Da Tiziano Terzani in Asia – Pagan -febbraio 1991
….Ci sono viste al mondo dinanzi alle quali uno si sente fiero di appartenere alla razza umana. Pagan all’alba è una di queste. Nell’immensa pianura, segnata soltanto dal baluginare argenteo del grande fiume Irrawadi, le sagome chiare di centinaia di pagode affiorano lentamente dal buio e dalla nebbia: eleganti, leggere; ognuna come un delicato inno a Buddha. Dall’alto del tempio di Ananda si sentono i galli cantare, i cavalli scalpicciare sulle strade ancora sterrate. E’ come se una qualche magia avesse fermato questa valle nell’attimo passato della sua grandezza.
Da Kipling Rudyard - Da mare a mare - reportage di viaggio da Calcutta al Giappone passando per la Rangoon nel 1889.
“Improvvisamente un mistero dorato emerse all’orizzonte, una
meraviglia abbacinante che sfolgorava nel sole, un profilo che non era né
la cupola musulmana, ne la guglia del tempio indù. Troneggiava sopra
una collina rotonda e verde, in basso si stendevano file di magazzini, capannoni
e opifici. Sotto quale nuovo Dio, pensavo, siamo capitati noi inarrestabili
inglesi?”
“….c’è una puzza a Calcutta, un’altra a Bombay e una terza più penetrante nel Punjab; tuttavia esse hanno una certa affinità, mentre gli odori della Birmania sono tutt’altra cosa: Non ancora come quelli che si sentono in Cina, ma non più come quelli indiani. “Cos’è!?” chiesi, e l’uomo rispose “Napi”, un pesce marinato che avrebbe dovuto essere sotterrato da lungo tempo. Questo cibo è considerato dalle guide turistiche un piatto nazionale…ma tutti quelli che si sono trovati sottovento , nei dintorni di Rangoon, sanno cosa significa Napi, e quelli che non ci sono stati non lo capiranno mai.”
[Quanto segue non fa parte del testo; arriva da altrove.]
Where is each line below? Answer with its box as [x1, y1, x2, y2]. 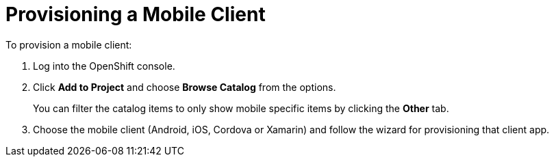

“Era una terra sconosciuta. Un paese dove la gente amava i colori,
un paese deliziosamente pigro, pieno di belle ragazze e di pessimi sigari……….il
birmano si dà alla bella vita…….quando un birmano vuole lavorare
cerca un madrassi (indiano di Madras) che lo faccia per lui…….tutti
sono d’accordo nell’affermare che in nessun caso il birmano è
disposto a lavorare onestamente. Ora se la provvidenza generosa vi avesse donato
una veste color porpora, verde, ambra o marrone, se vi avesse avvolto il capo
con un turbante rosa, fatti nasce in una terra fertile dove il riso cresce da
solo e il pesce vi capita a portata di mano, macerato e marinato, lavorereste?
Non preferireste bighellonare per le strade fumandovi un sigaro? Se due terzi
delle ragazze fossero gaie e vivaci e le altre decisamente attraenti, non passereste
il tempo a corteggiarle? Ed è proprio questo che fa il birmano, mentre
l’inglese, che si ammazza di lavoro in Birmania, lo maledice. Per conto
mio amo i birmani con la cieca simpatia che nasce dalla prima impressione. Nella
mia prossima vita vorrei essere un birmano……”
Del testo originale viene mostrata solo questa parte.